The design was created by analyzing bit features and engineering dimensions, along with the company’s algorithms and rock analytics software in combination with extensive field operating and performance data. Design engineers applied a modeling system to improve steer ability and dog-leg capabilities, reducing bit-walk and vibration tendencies in specific formations, wellbore geometries, and BHA configurations. The resulting PDC bit would increase ROP and durability in the tangent and lateral sections, and deliver the required tool-face control in the curved portion of the wellbore.
In the case study area, Eagle Ford wells typically require two to three trips for new bits, and to change out vibration-damaged BHA components. The extra trips were reducing drilling efficiency and increasing wells costs, in terms of rig-time and expenditures, for downhole motors, bits and MWD tools. In offsets, an average of 4,457.7 ft of tangent section was drilled in 29.8 hr at an ROP of 149.6 ft/hr. The curved/lateral sections averaged 6,780.6 ft and were drilled in 104.9 hr at 64.63 ft/hr. The three combined sections (11,238 ft) were drilled in an average 134.7 hr at 83.4 ft/hr, but the addition of an 18-hr round trip resulted in an overall average of 152.7 hr, reducing ROP to 73.6 ft/hr.

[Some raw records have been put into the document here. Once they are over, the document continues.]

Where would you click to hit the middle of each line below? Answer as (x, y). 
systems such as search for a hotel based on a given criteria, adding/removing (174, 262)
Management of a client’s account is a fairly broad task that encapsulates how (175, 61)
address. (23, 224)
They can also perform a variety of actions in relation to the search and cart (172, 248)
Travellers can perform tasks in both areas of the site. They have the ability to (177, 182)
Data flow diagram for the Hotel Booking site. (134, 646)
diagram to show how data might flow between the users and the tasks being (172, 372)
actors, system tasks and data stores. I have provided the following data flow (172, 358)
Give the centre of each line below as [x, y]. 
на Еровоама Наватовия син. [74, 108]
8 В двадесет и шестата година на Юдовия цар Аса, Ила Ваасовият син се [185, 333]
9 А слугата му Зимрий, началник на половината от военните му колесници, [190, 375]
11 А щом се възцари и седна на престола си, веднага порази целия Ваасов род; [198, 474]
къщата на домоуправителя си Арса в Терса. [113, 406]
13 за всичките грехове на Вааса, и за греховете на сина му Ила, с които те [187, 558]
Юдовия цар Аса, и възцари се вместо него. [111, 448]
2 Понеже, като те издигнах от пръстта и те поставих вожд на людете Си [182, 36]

The updated Voyager 7-7/8in., V513H PDC bit has enabled operators to drill the tangent, curve and lateral in one run. By eliminating the extra trip, and the added costs of replacing BHA components, performance has improved significantly. The first 10 bit runs with Voyager drilled all three hole sections with a single bit and BHA, averaging 12,125.4 ft drilled in 120.8 hr at an ROP of 100.38 ft/hr. In addition to achieving significant time and cost-savings, the bit has improved consistency in both drilling times and wellbore quality.
WORLD’S LARGEST DRILL BIT
An independent energy company recently completed a contract in the Danish North Sea, using what could be the world’s largest oilfield drill bit. Varel designed and manufactured a 45-in, milled-tooth bit, Fig. 7, at its Mexican manufacturing facility before shipping the 5,100-lb behemoth to Aberdeen, UK. The hybrid bit incorporates an interchangeable PDC in the center, which eliminates the need for a pilot hole, traditionally required when using a hole-opening assembly.